MOTHER-TO-CHILD TRANSMISSION

Rwanda's babies are not spared the HIV/AIDS risk. According to UNICEF, mother-to-child transmission is the main type of HIV infection for Rwandan children under age 12.

The organisation estimates 40,000 infants are born to HIV-infected mothers annually. Half of these children contract the virus in the womb or through breast-feeding.

Aid agencies and the government have been providing antiretroviral drugs to some pregnant women.

They give nutritional counselling to mothers found to be HIV positive, advising them to stop breast-feeding to minimise possibilities of passing the disease to their babies, and offer family planning advice.

Some mothers say the efforts are bearing fruit.

"Before we used to think that we still needed more babies but now we are aware that we are infected we no longer think so," said Jackie, a mother of three who frequents the Kicukiro Health Centre in central Kigali.

People like Jackie suffer despite offers by drug companies to slash prices, experts say. For many Rwandans who can barely afford to feed themselves, prices are still too high.

"The area of treatment of the infected with antiretroviral drugs, as well as treatment of opportunistic infections, is still lagging behind," Limlim said. AIDS drugs cost $622 a month per person, beyond the reach of many Rwandans who earn less than a dollar a day.

AIDS STILL HAS STIGMA

Fighting the AIDS pandemic has been slow because most Rwandans shun talking openly about the disease, and experts point to a sluggish acceptance of using condoms.

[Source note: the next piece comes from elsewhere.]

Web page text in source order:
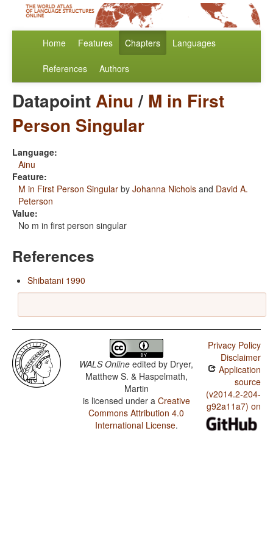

There is still widespread denial because of the stigma of the disease and many people who lose their relatives say they died of tuberculosis, malaria or were bewitched.

President Paul Kagame's government has been preaching to Rwandans to abstain from sex or have one partner, with the use of condoms a third option, but the message will take time.

"The acceptance (of condoms) in Rwanda is not easy because it is not in African culture. People ask "how can you chew gum in a packet?" Awasum said.